**WHAT YOU HAVE TO DO**
A word-for-word copy of the data is what's wanted; pictures stay out of it.

DATA UNDER STUDY Block Start

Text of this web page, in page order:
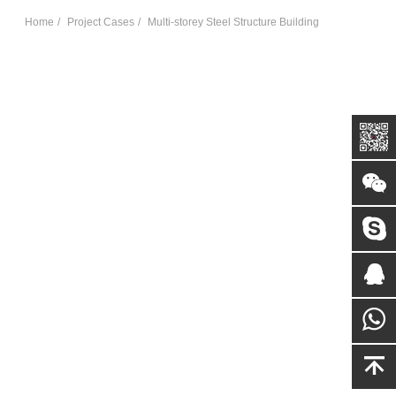
Home Project Cases Multi-storey Steel Structure Building
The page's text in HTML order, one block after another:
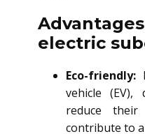
electric
Eco-friendly:
vehicle (EV),
reduce
contribute to
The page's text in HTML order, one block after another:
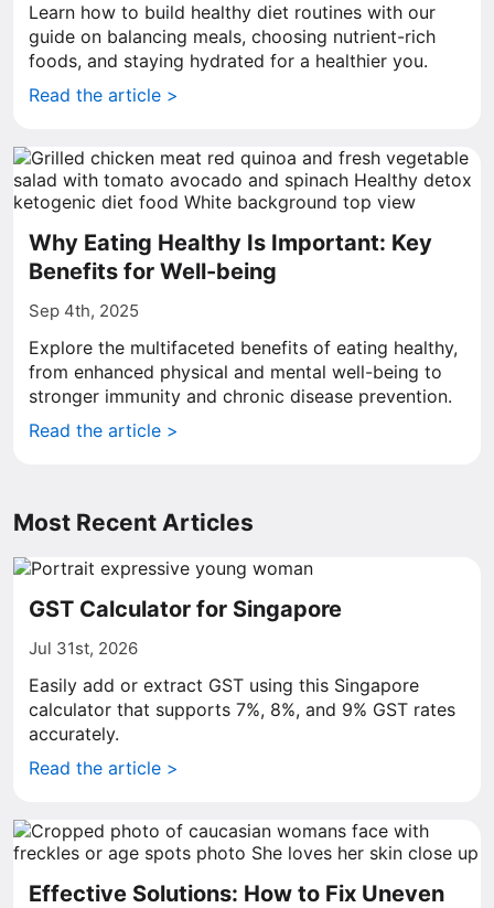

DATA UNDER STUDY Block End

**RESPONSE TO THE EXERCISE**
Text of this web page, in page order:
Home Project Cases Multi-storey Steel Structure Building
The page's text in HTML order, one block after another:
electric
Eco-friendly:
vehicle (EV),
reduce
contribute to
The page's text in HTML order, one block after another:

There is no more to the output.